Vacuum leaks are distinct from the line leaks commonly encountered in compressed air environments. Many of the usual techniques, such as bubble testing or audible noise, are largely ineffective. Vacuum leaks may be microscopic and still capable of wreaking havoc, but below are some tried and true methods for identifying industrial vacuum system leaks so they can be fixed as soon as possible.
Pressure Rise Test
Pressure rise testing is used to measure pressure within the vessel by how it rises during a specific time span. Although this test is good at identifying leaks, it won’t necessarily tell you where it is. In a scenario where a vessel is leaking faster than anticipated, it will often be necessary to perform an inspection that is more detailed. As you go deeper into the vacuum, the lighter gases like Helium can be sprayed in the area surrounding the leak. Helium ingress is detectable via mass spectrometer, which will allow technicians to ascertain what is leaking and wear. Pressure rise tests work best for vacuum levels which are moderate to fine, but don’t do well for vacuums which are rough.
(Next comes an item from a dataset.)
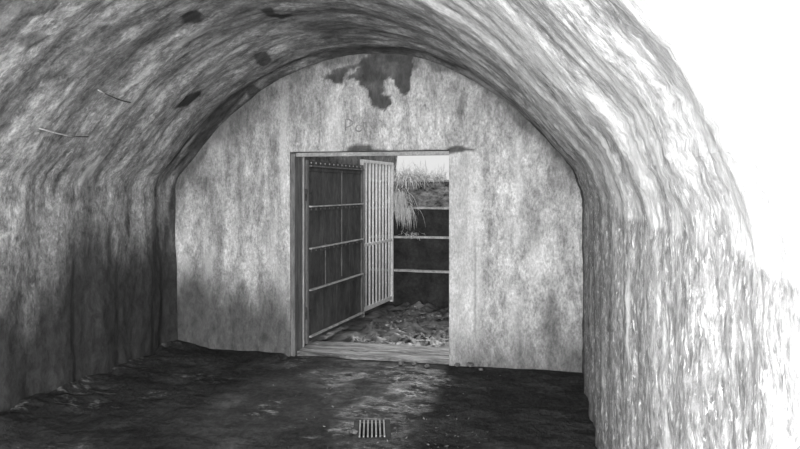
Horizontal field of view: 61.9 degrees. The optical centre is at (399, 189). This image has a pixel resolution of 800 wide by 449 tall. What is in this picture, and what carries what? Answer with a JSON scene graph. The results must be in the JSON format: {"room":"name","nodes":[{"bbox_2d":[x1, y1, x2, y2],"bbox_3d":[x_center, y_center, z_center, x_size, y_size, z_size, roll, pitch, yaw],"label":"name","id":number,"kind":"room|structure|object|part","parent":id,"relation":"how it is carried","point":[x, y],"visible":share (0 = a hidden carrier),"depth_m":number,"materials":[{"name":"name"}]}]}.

The solvent test is the best option for a leak within a rough vacuum. The reason for this is because of the usage of alcohol and acetone, which will be applied to components via spray which will produce a change that is measurable by vacuum gauge. The gauge will help technicians identify the leak.
What Causes Vacuum Leaks?
Vacuum leaks can be caused by structural holes, seals which have become contaminated or gases which are emitted from the walls of the vessel. Such leaks can be difficult to detect, even by trained personnel since they can be very small. Vacuums must be completely free of leaks in order to operate safely efficiently.
A leak is the result of changes in pressure coming from an opening between the interior of the vacuum and the surrounding atmosphere. They can also occur due to vapor or gas progression. These changes in pressure are undesirable as they can lead to additional damage, culminating in the formation of solids or even an explosion.
It should also be emphasized that leaks come in different forms. The two most common are virtual or real leaks. Virtual leaks are those in which the gas load is expanding from within the vacuum. They are usually accompanied by outgassing, which results from liquid that becomes vaporized within the chamber. Real leaks enter the vacuum from a source that is external to it.
How To Prevent Vacuum Leaks
Proper maintenance is the key to preventing leaks before they occur. Leaks are common near areas where connections are present, especially those which have been worked on recently. Sometimes they occur over time due to wear or corrosion. It is essential that technicians inspect the system regularly to identify leaks, or things which could lead to them, before the issue becomes worse.